Kampanya propaganda eşitliği açısından da son derece sorunlu geçmektedir.  “EVET” açısından toplumla iletişim olanakları sınırsız olurken  “HAYIR” Açısından toplumla iletişim sınırsız bir biçimde engellenmektedir. Görsel basın devlet televizyonları dâhil iktidar için yüzlerce saat propaganda olanağı sağlarken muhalefettin toplumla iletişimini engellemektedir.

Kürt muhalefeti açısından durum son derece vahimdir. Nerede ise ceza evine atılmayan tek bir Kürt siyasetçi kalmadı. Kamuoyu önünde etkili olan, siyasi faaliyetlerinden başka hiçbir suçu bulunmayan binlerce Kürt siyasetçi Eş başkanlar dâhil yüzlerce yıl hapis ile yargılanırken dışarıda eşit ve demokratik bir referandumdan söz edilemez elbette.

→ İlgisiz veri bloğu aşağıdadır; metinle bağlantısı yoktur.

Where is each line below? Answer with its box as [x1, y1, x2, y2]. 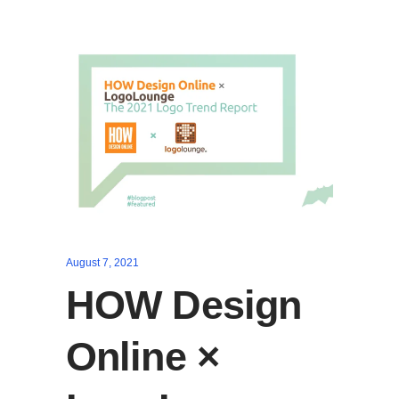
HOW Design [66, 282, 302, 328]
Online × [66, 334, 219, 379]
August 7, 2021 [66, 256, 139, 269]
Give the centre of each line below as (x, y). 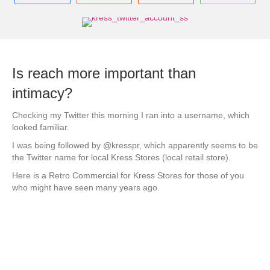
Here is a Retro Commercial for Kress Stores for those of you (128, 175)
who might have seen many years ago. (86, 187)
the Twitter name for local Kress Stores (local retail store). (121, 157)
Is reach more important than (104, 73)
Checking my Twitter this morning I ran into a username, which (131, 115)
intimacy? (42, 93)
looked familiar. (41, 127)
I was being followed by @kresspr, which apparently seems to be (135, 145)
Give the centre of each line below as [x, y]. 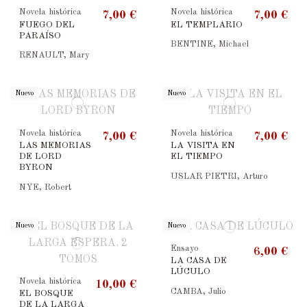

Böylesine demokratik ve eşit olmayan, evrensel hukuk ölçülerinden yoksun bir referandum kampanyasından benzer bir sonuç ve irade devşirilmesi halinde son derece kaotik bir süreci de beraberinde getirecektir.  Anti demokratik dayatmalarla ikiye hatta üçe dörde bölünen toplumun uzlaşmaz çelişkileri (antagonizmaları ) çok daha derin çatışma ve bölünmelere yol açacaktır. Toplumun yarısını tamamen gözden çıkararak, yok sayarak adeta karşısına alarak kendi siyasal ve ideolojik ekseni üzerinden bir rejim kurgulayarak yoluna devam etmek isteyen bir iktidar anlayışı hâkim olması durumunda uzun süre istikrar ve toplumsal barışı da dert etmeyecek çelişki ve çatışmaları daha da derinleştirecektir.  Yaşanacak olan bu çelişki ve çatışma konsepti sadece iç dengelerle sınırlı olmayacak, uluslar arası dış ilişkilere de teşmil ettirilecektir. Şimdiden bu konuda yeterince elde argüman bulunmaktadır. Avrupa ile yaşanan gerilim, ABD ve Rusya ile Suriye konusunda yaşanan uzlaşmazlık benzeri dış politik ve diplomatik uyumsuzluklar önümüzdeki süreçte iç çelişki ve çatışmalarla birlikte Türkiye gündemini meşgul edeceği görülmektedir.